Global civil society echoed calls for a more ardent response in a letter published on 15 April, inter alia recommending a suspension of “all debt payments to all lenders from countries directly impacted by the military attacks and those affected by the increase of energy, fertilizers and food prices,” a new SDR allocation, and progress towards a UN debt convention – long considered a crucial missing piece of financial architecture. Civil society also welcomed the launch of a new borrower’s platform supported by the UN Conference on Trade and Development.

More fundamentally, amid ongoing parallel reviews of its surveillance, programme conditionality, and debt sustainability assessments in low-income countries, doubts remain about how the IMF gauges success in its programmes and policy advice, with both the IMF’s Independent Evaluation Office and civil society stressing that austerity remains the dominant policy response promoted by the Fund in developing countries, despite much evidence that investments – including on social spending – have significant multiplier effects that are often underestimated by IMF staff (see Observer Spring 2026).

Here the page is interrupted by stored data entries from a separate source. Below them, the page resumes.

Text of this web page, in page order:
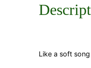
Like a soft
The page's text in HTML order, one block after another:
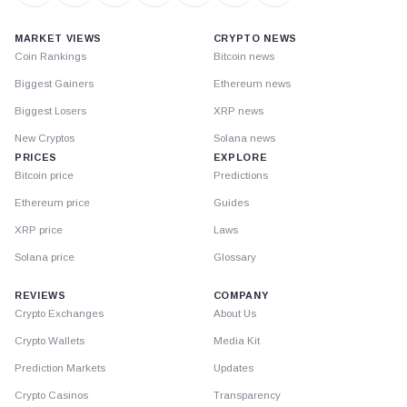
MARKET VIEWS
Coin Rankings
Biggest Gainers
Biggest Losers
New Cryptos
PRICES
Bitcoin price
Ethereum price
XRP price
Solana price
CRYPTO NEWS
Bitcoin news
Ethereum news
XRP news
Solana news
EXPLORE
Predictions
Guides
Laws
Glossary
REVIEWS
Crypto Exchanges
Crypto Wallets
Prediction Markets
Crypto Casinos
COMPANY
About Us
Media Kit
Updates
Transparency
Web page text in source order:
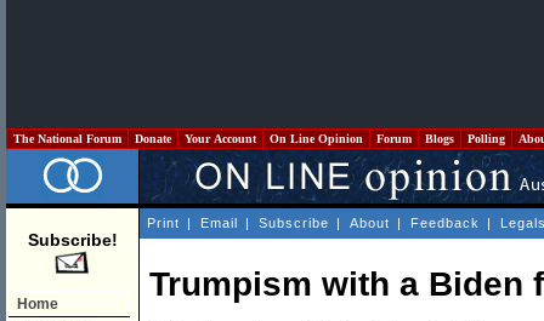
The National Forum Donate Your Account On Line Opinion Forum Blogs Polling
Subscribe!
Home
Print | Email | Subscribe | About | Feedback |
Trumpism with a Biden
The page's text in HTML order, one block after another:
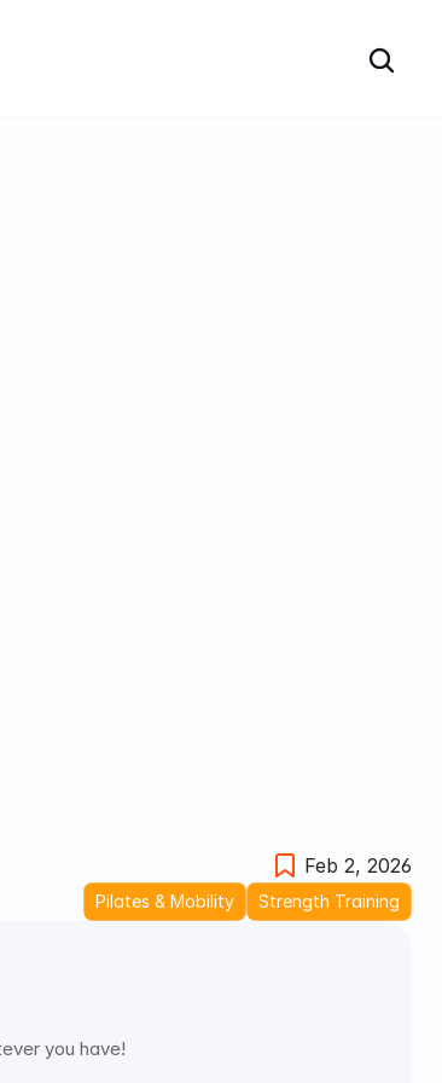
Feb 2, 2026
Pilates & Mobility Strength Training
you have!
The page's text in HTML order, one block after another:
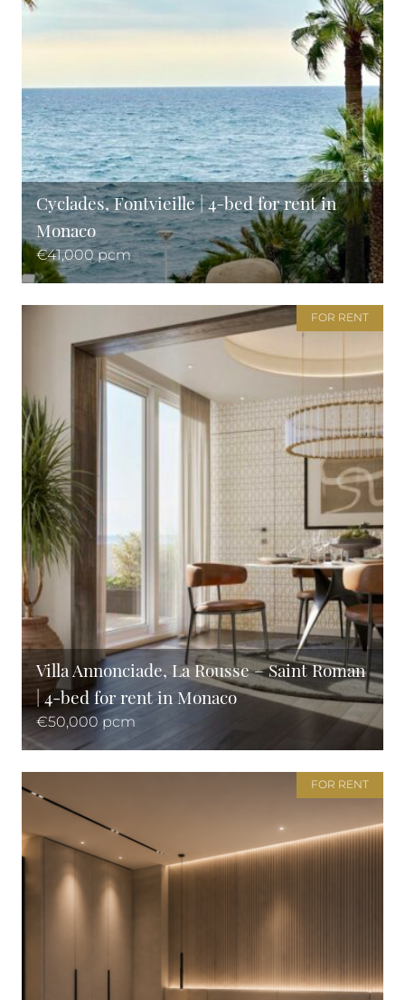
Cyclades, Fontvieille | 4-bed for rent in
Monaco
€41,000 pcm
FOR RENT
Villa Annonciade, La Rousse – Saint Roman
| 4-bed for rent in Monaco
€50,000 pcm
FOR RENT
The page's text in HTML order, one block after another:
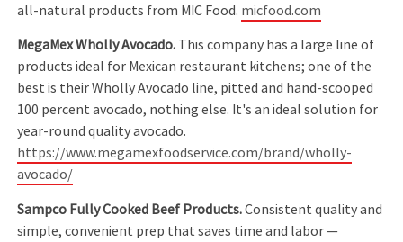
all-natural products from MIC Food. micfood.com
MegaMex Wholly Avocado. This company has a large line of
products ideal for Mexican restaurant kitchens; one of the
best is their Wholly Avocado line, pitted and hand-scooped
100 percent avocado, nothing else. It's an ideal solution for
year-round quality avocado.
https://www.megamexfoodservice.com/brand/wholly-
avocado/
Sampco Fully Cooked Beef Products.Consistent quality and
simple, convenient prep that saves time and labor —
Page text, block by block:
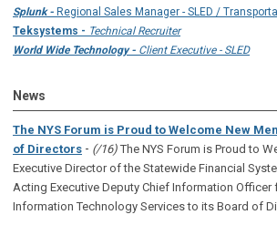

The V20 Group once again called for the IMF to orient its approach away from an austerity-first approach, and re-orient its advice to support investments in green economic transformation (see Dispatch Springs 2026). With yet another crisis enveloping a large chunk of its membership, the IMF’s ability to shift away from its orthodox approach could ultimately define the role it plays going forward. After much talk of international financial architecture reform in recent years, it’s time for the BWIs and their powerful shareholders to walk the talk, or persistent global challenges will contribute to growing instability for all.